#### Record excerpts ####

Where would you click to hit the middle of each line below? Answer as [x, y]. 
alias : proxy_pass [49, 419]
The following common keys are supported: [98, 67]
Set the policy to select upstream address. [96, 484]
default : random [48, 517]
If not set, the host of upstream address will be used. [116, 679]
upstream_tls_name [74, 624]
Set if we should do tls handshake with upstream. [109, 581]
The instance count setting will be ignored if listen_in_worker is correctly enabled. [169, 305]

####
#### Record excerpts ####

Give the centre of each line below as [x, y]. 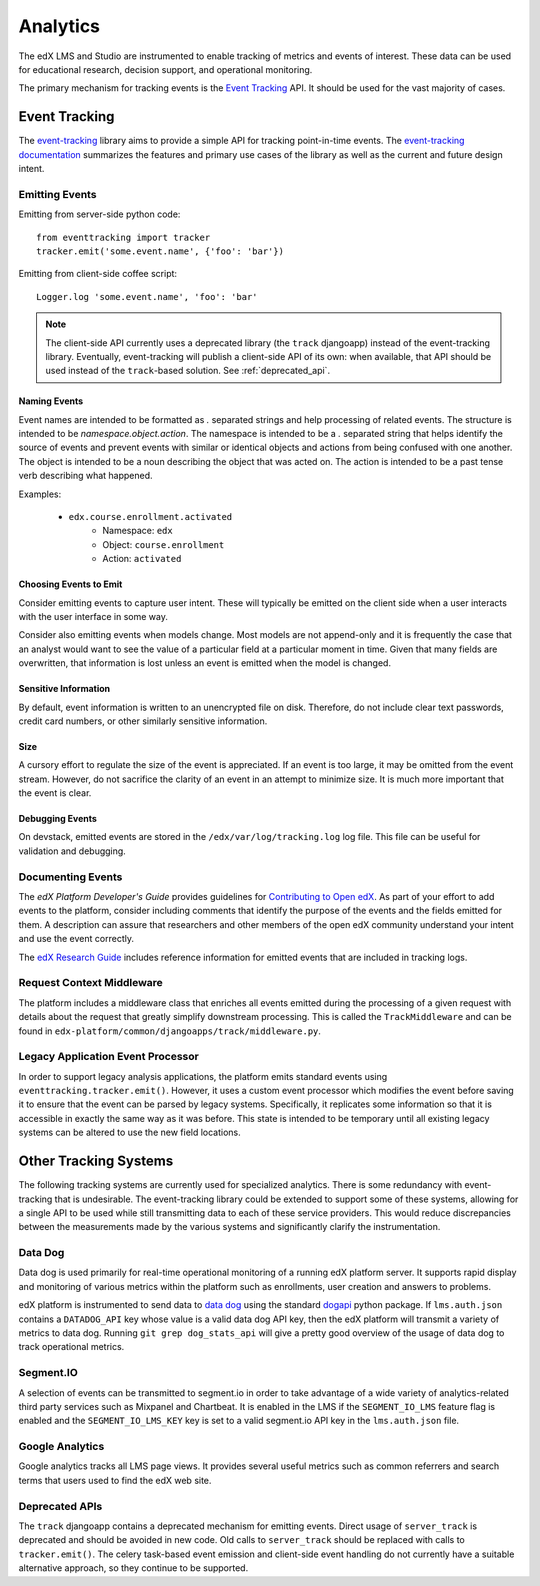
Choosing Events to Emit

####

▶ Exercise brief
What is needed is a verbatim copy of every line in the records above from the one containing "Where would you" down to the one containing "The instance count", both included, and nothing more.

▶ Final answer
Where would you click to hit the middle of each line below? Answer as [x, y]. 
alias : proxy_pass [49, 419]
The following common keys are supported: [98, 67]
Set the policy to select upstream address. [96, 484]
default : random [48, 517]
If not set, the host of upstream address will be used. [116, 679]
upstream_tls_name [74, 624]
Set if we should do tls handshake with upstream. [109, 581]
The instance count setting will be ignored if listen_in_worker is correctly enabled. [169, 305]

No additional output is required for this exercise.